I have a very similar Sears table saw. The fence is not too good, there is absolutely no way mine stays parallel to the blade unless I manually set the distance from the front edge of the blade to the fence to be the same as the back edge of the blade to the fence. Then I can tighten the fence down. No amount of adjusting allows the fence to autoset correctly. I live with it, simply means I have to carefully align the fence each time.


----------



## titanoman (Nov 27, 2011)

Material closing back up on itself right after the blade passes through also causes kick-back as the wood grabs the blade.
Not with plywood so much.
If the plywood lifts just a little bit though, it will grab the blade everytime.
Rest a straight-edge up against the blade to take parallel measurements from.


----------



## Thurman (Feb 9, 2009)

After setting the fence for your width-of-cut, try measuring from the extreme left edge of the table (not the extension) to the fence at both the front and back edges. They should be the same, close is not good enough.


----------



## Tom Struble (Dec 29, 2008)

sell that saw and get a better safer saw with a square fence and a riving knife


----------



## Missouri Bound (Apr 9, 2011)

Tom Struble said:


> sell that saw and get a better safer saw with a square fence and a riving knife


yeah......or keep it for it's portability, but get a REAL saw for ripping larger sheets and heavy lumber.:thumbsup:


----------



## Hardway (Dec 28, 2011)

I have an in expensive table saw, I have ripped a 1/2” off a 20’ 2”x4”with it. Here is how I make sure the blade is square to the rip fence. First with a framing square make sure the blade is square to the table. Then lock the rip fence in place and check it from front to back with the framing square, if it is square good. If not try and adjust it. After you confirmed that the blade is square to the table, use a speed square to check your rip fence set up front and back. Also you can use a Sharpe and draw a reference line on the table with the framing square in line with the blade. 

Writer’s information is for discussion purpose only and should be confirmed by an independent source.


----------



## Missouri Bound (Apr 9, 2011)

Hardway said:


> I have an in expensive table saw, I have ripped a 1/2” off a 20’ 2”x4”with it. Here is how I make sure the blade is square to the rip fence. First with a framing square make sure the blade is square to the table. Then lock the rip fence in place and check it from front to back with the framing square, if it is square good. If not try and adjust it. After you confirmed that the blade is square to the table, use a speed square to check your rip fence set up front and back. Also you can use a Sharpe and draw a reference line on the table with the framing square in line with the blade.
> 
> Writer’s information is for discussion purpose only and should be confirmed by an independent source.

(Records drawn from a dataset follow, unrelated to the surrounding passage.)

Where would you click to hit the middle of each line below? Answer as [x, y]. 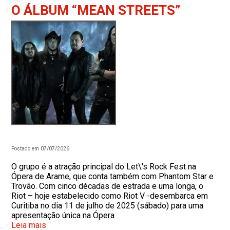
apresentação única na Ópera [63, 215]
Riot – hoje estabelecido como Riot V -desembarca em [110, 196]
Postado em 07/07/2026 [41, 149]
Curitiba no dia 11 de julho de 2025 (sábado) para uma [108, 206]
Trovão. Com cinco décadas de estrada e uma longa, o [108, 186]
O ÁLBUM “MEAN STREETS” [96, 10]
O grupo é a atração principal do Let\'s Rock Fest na [104, 167]
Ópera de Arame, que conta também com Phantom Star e [113, 176]
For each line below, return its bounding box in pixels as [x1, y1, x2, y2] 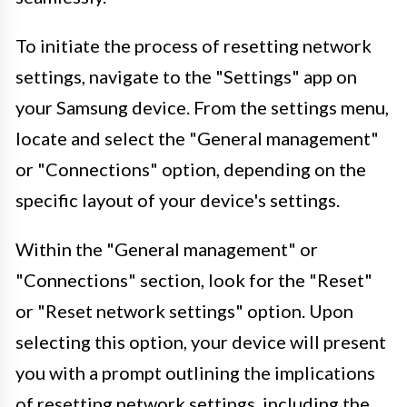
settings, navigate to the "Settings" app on [15, 65, 357, 87]
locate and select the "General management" [15, 126, 379, 149]
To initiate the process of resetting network [15, 34, 372, 56]
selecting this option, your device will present [15, 330, 386, 352]
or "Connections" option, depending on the [15, 157, 366, 180]
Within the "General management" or [15, 237, 318, 260]
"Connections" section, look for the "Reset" [15, 268, 372, 291]
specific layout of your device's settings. [15, 188, 340, 211]
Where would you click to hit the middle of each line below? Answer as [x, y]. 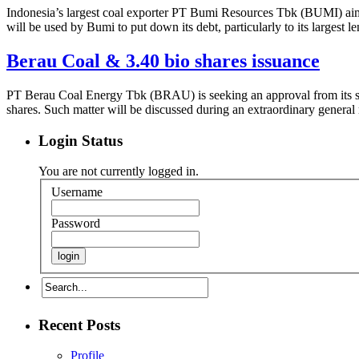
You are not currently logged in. [119, 171]
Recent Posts [79, 325]
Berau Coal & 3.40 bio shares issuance [163, 61]
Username [77, 192]
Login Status [81, 140]
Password [76, 223]
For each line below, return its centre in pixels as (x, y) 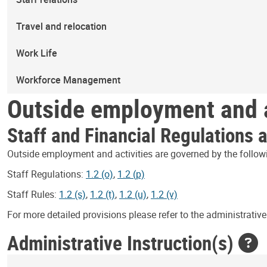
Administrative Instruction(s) (123, 243)
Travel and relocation (62, 26)
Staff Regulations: (46, 174)
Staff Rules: (33, 194)
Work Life (37, 53)
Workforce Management (69, 80)
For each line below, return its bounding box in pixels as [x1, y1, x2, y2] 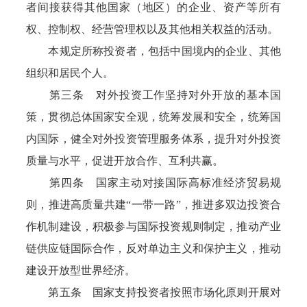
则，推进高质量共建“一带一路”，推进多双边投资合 [26, 199, 281, 210]
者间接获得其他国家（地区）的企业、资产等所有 [26, 1, 281, 13]
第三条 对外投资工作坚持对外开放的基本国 [26, 89, 281, 101]
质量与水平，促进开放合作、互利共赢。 [26, 155, 224, 167]
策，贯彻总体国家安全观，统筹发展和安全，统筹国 [26, 111, 281, 123]
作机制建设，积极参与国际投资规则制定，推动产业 [26, 221, 281, 232]
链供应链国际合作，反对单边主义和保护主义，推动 [26, 243, 281, 254]
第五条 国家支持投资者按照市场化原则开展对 [26, 286, 281, 298]
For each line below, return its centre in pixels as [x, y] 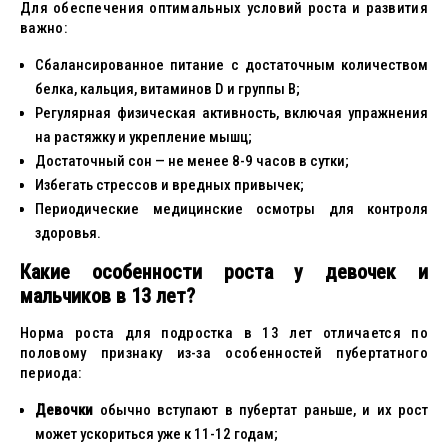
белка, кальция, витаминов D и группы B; [167, 89]
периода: [51, 373]
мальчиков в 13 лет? [107, 296]
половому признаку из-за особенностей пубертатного [224, 353]
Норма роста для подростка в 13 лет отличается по [224, 333]
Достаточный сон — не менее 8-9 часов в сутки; [192, 161]
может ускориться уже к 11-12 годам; [156, 434]
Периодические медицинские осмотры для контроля [231, 209]
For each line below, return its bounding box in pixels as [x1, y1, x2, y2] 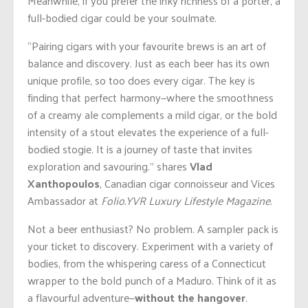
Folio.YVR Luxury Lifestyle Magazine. [101, 190, 272, 210]
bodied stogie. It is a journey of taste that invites [27, 138, 252, 159]
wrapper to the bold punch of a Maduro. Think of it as [27, 269, 276, 290]
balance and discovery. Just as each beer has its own [27, 52, 269, 73]
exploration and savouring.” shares [27, 155, 190, 176]
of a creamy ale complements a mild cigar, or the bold [27, 104, 277, 124]
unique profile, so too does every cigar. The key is [27, 69, 255, 90]
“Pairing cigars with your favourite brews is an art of [27, 35, 266, 56]
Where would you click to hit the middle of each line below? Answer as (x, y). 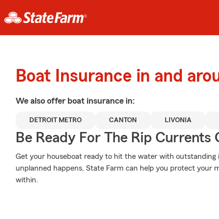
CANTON (123, 120)
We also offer (42, 101)
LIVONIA (178, 120)
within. (27, 180)
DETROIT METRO (56, 120)
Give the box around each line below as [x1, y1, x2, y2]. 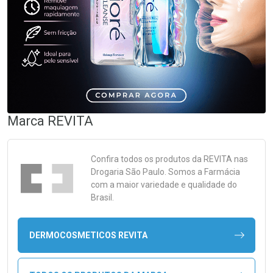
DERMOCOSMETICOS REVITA [29, 230, 147, 240]
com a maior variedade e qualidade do [91, 180, 237, 190]
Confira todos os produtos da [91, 154, 204, 164]
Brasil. [91, 193, 114, 202]
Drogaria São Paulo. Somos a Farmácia [91, 167, 240, 177]
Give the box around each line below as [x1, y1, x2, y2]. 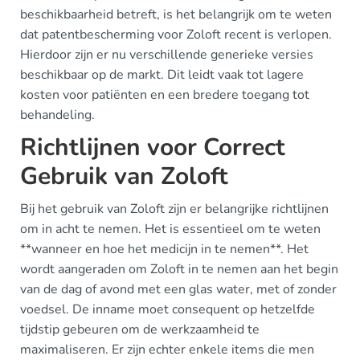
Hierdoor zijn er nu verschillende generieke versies [20, 46, 313, 63]
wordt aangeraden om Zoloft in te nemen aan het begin [20, 260, 338, 278]
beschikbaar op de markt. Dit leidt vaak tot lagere [20, 66, 304, 84]
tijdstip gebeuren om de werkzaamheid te [20, 321, 260, 338]
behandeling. [20, 106, 95, 124]
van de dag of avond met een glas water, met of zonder [20, 280, 337, 298]
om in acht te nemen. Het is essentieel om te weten [20, 220, 321, 238]
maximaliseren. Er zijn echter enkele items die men [20, 341, 314, 358]
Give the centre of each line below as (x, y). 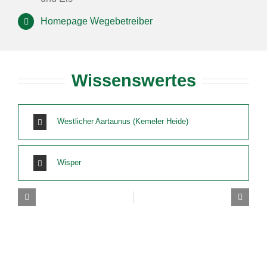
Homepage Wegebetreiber (97, 21)
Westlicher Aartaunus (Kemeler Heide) (123, 121)
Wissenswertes (133, 80)
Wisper (69, 162)
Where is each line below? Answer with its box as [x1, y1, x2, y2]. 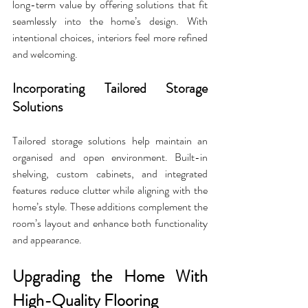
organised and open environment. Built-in [12, 149, 208, 166]
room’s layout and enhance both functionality [12, 215, 208, 232]
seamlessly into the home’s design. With [12, 13, 208, 30]
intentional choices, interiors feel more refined [12, 30, 208, 46]
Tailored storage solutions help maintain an [12, 133, 208, 149]
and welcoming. [12, 46, 78, 63]
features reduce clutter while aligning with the [12, 182, 208, 199]
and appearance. [12, 232, 82, 248]

 Although your approach to making the saw usable is accurate, that type of setup is particularly time consuming for a contractor just to make one cut. Accuracy is generally built in in larger heavier saws, but the smaller saws are fine when portability is more important than accuracy...if you have nothing better to do than align it for each and every cut.:whistling2:


----------



## Hardway (Dec 28, 2011)

Missouri Bound said:


> Although your approach to making the saw usable is accurate, that type of setup is particularly time consuming for a contractor just to make one cut. Accuracy is generally built in in larger heavier saws, but the smaller saws are fine when portability is more important than accuracy...if you have nothing better to do than align it for each and every cut.:whistling2:


The op did not say he was a contractor. If you are a contractor buying tools at a garage sale, what does that say? It takes 2 seconds to lock fence in place and check with a speed square. If you are using any tools to make money and don't buy the best shame on you.

I have the in-expensive table saw, which is a big step up from the hand made wooden bench with a skill saw screwed underneath.

Writer’s information is for discussion purpose only and should be confirmed by an independent source.


----------